| About this task |
Go through the lines below and tally those containing the string "year". Respond with the number only.

(Source records)
══════════════════════════════

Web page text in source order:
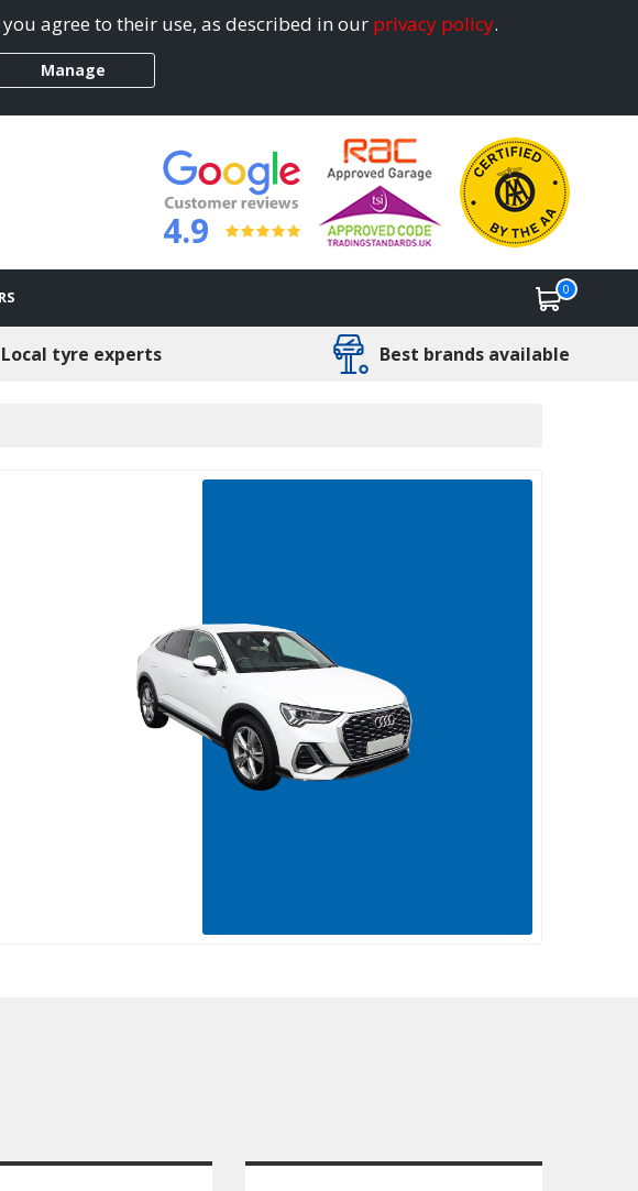
agree to their use, as described in our privacy policy.
Manage
4.9
0
Local tyre experts Best brands available
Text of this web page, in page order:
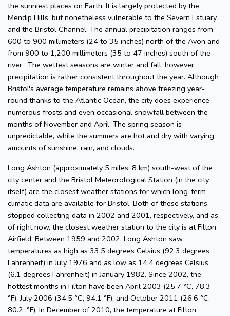
the sunniest places on Earth. It is largely protected by the
Mendip Hills, but nonetheless vulnerable to the Severn Estuary
and the Bristol Channel. The annual precipitation ranges from
600 to 900 millimeters (24 to 35 inches) north of the Avon and
from 900 to 1,200 millimeters (35 to 47 inches) south of the
river. The wettest seasons are winter and fall, however
precipitation is rather consistent throughout the year. Although
Bristol's average temperature remains above freezing year-
round thanks to the Atlantic Ocean, the city does experience
numerous frosts and even occasional snowfall between the
months of November and April. The spring season is
unpredictable, while the summers are hot and dry with varying
amounts of sunshine, rain, and clouds.
Long Ashton (approximately 5 miles; 8 km) south-west of the
city center and the Bristol Meteorological Station (in the city
itself) are the closest weather stations for which long-term
climatic data are available for Bristol. Both of these stations
stopped collecting data in 2002 and 2001, respectively, and as
of right now, the closest weather station to the city is at Filton
Airfield. Between 1959 and 2002, Long Ashton saw
temperatures as high as 33.5 degrees Celsius (92.3 degrees
Fahrenheit) in July 1976 and as low as 14.4 degrees Celsius
(6.1 degrees Fahrenheit) in January 1982. Since 2002, the
hottest months in Filton have been April 2003 (25.7 °C, 78.3
°F), July 2006 (34.5 °C, 94.1 °F), and October 2011 (26.6 °C,
80.2, °F). In December of 2010, the temperature at Filton
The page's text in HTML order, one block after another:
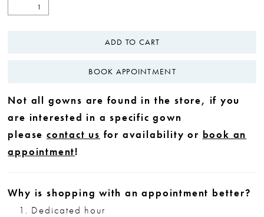
ADD TO CART
BOOK APPOINTMENT
Not all gowns are found in the store, if you
are interested in a specific gown
please contact us for availability or book an
appointment!
Why is shopping with an appointment better?
Dedicated hour
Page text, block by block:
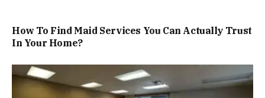
How To Find Maid Services You Can Actually Trust
In Your Home?
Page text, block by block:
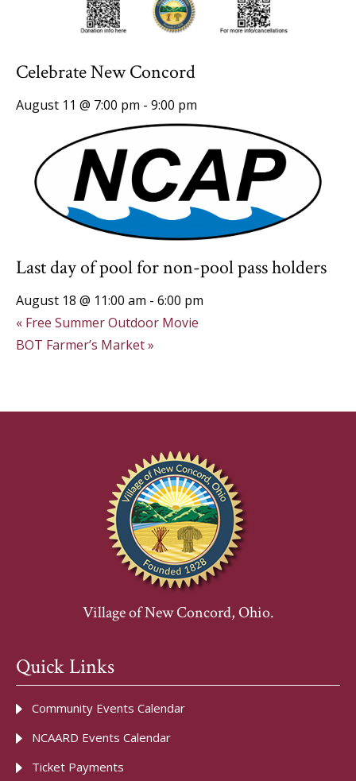
Celebrate New Concord
August 11 @ 7:00 pm - 9:00 pm
Last day of pool for non-pool pass holders
August 18 @ 11:00 am - 6:00 pm
« Free Summer Outdoor Movie
BOT Farmer’s Market»
Village of New Concord, Ohio.
Quick Links
Community Events Calendar
NCAARD Events Calendar
Ticket Payments

══════════════════════════════

| Completed task |
2